Sklearn expects Data to be In Shape
Sklearn expects a 2D array
Problem Statement: Below sklearn error says it all.
ValueError: Expected 2D array, got 1D array instead: array=[2 7 8 4 1 6]. Reshape your data either using array.reshape(-1, 1) if your data has a single feature or array.reshape(1, -1) if it contains a single sample.
Let's realize the importance of getting the data into shape while building a basic sklearn linear regression model.
Import necessary libraries,
import numpy as np
import matplotlib.pyplot as plt
import pandas as pd
from sklearn.model_selection import train_test_split
from sklearn.linear_model import LinearRegression
Create a sample data frame,
data = {'X':[1,2,3,4,5,6,7,8,9,10],
'y':[5,7,9,11,13,15,17,19,21,23]}
df = pd.DataFrame(data)
Get X, y data from the dataframe df,
X = df["X"]
y = df["y"]
Perform train test split,
X_Train, X_Test, Y_Train, Y_Test = train_test_split(X, y, test_size = 1/3, random_state = 0)

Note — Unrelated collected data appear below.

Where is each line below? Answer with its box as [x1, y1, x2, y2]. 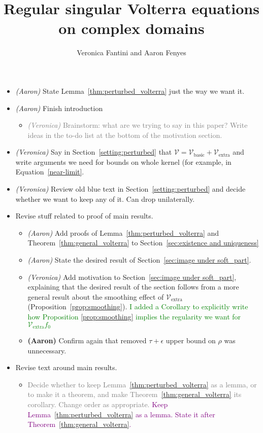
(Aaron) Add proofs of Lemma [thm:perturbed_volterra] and [27, 227, 219, 238]
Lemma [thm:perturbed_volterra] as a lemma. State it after [27, 409, 215, 419]
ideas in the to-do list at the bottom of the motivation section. [27, 129, 222, 140]
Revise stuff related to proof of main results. [15, 210, 153, 221]
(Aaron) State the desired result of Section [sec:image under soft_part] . [27, 255, 251, 265]
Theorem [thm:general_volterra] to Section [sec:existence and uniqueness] [27, 237, 259, 248]
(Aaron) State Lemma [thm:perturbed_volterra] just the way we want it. [15, 85, 245, 96]
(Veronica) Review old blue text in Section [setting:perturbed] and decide [15, 184, 246, 194]
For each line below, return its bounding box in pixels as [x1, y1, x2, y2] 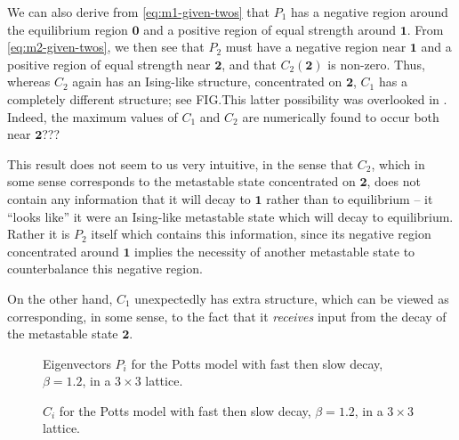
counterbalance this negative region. [7, 259, 203, 278]
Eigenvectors [43, 354, 111, 372]
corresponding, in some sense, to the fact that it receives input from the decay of [7, 306, 447, 325]
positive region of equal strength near [7, 54, 211, 73]
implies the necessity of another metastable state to [134, 241, 415, 260]
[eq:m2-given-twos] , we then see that [7, 37, 205, 56]
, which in [371, 154, 425, 173]
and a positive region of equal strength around [143, 20, 397, 38]

Build a basic linear regression model,
# instantiate the model with desired parameter values
lr = LinearRegression()# fit the model to the training data
lr.fit(X_Train, Y_Train)# apply the model to test data
y_pred = lr.predict(X_Test) # get coef, intercept values
print (lr.coef_)
print (lr.intercept_)
Here comes an Error!
ValueError: Expected 2D array, got 1D array instead: array=[2 7 8 4 1 6]. Reshape your data either using array.reshape(-1, 1) if your data has a single feature or array.reshape(1, -1) if it contains a single sample.

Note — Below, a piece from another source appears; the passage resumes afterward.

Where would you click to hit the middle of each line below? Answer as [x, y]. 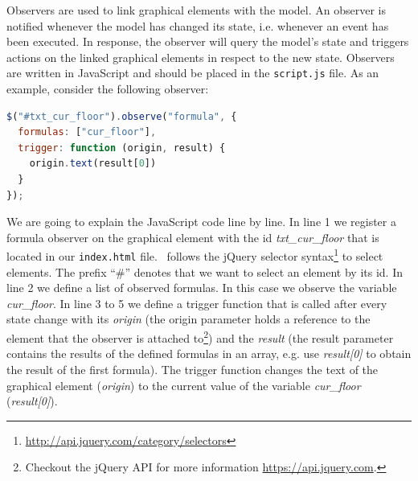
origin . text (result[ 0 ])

Before experiencing this error, I never knew that we need 2D array to get sklearn work. Let's debug the error. The error says it expected 2D array but got 1D array instead. The shape of X gave an output of (10,) which is clearly a 1D array.
X.shapeOutput: (10,)
We used X = df[“X”] to get the X variable. This is generating a series with a shape of (10,) without any columns. There were many ways to get a 2D array assigned to X. Let's see a few of them
#Option 1 - Reshaping to (-1,1)
X = np.array(X).reshape(-1,1)#Option 2 - Getting as a dataframe
X = df.iloc[:, :-1].values#Option 3 - Getting as a dataframe
X = df[["X"]]
Once we modify X, the remaining code runs well and gives us the output.
Food for thought: Whenever using sklearn, make sure to assign a 2D array to the predictor variable before using it in the model.